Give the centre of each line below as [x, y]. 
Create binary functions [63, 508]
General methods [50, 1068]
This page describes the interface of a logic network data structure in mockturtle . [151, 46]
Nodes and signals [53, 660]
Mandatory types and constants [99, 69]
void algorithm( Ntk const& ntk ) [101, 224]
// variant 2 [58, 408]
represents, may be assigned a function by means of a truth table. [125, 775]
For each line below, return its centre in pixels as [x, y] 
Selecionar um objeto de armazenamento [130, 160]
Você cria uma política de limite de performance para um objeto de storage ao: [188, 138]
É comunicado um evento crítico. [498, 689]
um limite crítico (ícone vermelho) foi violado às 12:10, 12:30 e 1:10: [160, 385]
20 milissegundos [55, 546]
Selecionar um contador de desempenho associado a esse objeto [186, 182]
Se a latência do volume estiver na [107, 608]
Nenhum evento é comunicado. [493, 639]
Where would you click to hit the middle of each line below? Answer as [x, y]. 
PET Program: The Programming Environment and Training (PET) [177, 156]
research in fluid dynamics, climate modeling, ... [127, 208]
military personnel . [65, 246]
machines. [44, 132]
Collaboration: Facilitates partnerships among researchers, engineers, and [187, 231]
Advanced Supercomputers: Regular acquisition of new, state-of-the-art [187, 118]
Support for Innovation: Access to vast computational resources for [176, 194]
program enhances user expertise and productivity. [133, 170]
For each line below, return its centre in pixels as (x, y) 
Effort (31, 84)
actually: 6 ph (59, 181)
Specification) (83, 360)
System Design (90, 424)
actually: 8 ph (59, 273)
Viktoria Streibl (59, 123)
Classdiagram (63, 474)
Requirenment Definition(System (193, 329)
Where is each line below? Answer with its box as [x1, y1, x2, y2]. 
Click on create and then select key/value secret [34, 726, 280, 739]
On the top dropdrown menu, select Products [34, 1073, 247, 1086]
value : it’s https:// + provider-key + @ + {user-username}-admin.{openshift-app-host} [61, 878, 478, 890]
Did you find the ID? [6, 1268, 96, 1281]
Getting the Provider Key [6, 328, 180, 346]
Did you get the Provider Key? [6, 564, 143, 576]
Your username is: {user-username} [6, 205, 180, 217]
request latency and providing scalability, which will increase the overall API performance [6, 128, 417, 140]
※ ※ ※
> _PROBLEM DESCRIPTION_
The lines from the one with "On the top dropdrown" through the end of the data above are to be set down exactly, with both boundary lines included and no other lines.

> _EXPECTED OUTPUT_
On the top dropdrown menu, select Products [34, 1073, 247, 1086]
value : it’s https:// + provider-key + @ + {user-username}-admin.{openshift-app-host} [61, 878, 478, 890]
Did you find the ID? [6, 1268, 96, 1281]
Getting the Provider Key [6, 328, 180, 346]
Did you get the Provider Key? [6, 564, 143, 576]
Your username is: {user-username} [6, 205, 180, 217]
request latency and providing scalability, which will increase the overall API performance [6, 128, 417, 140]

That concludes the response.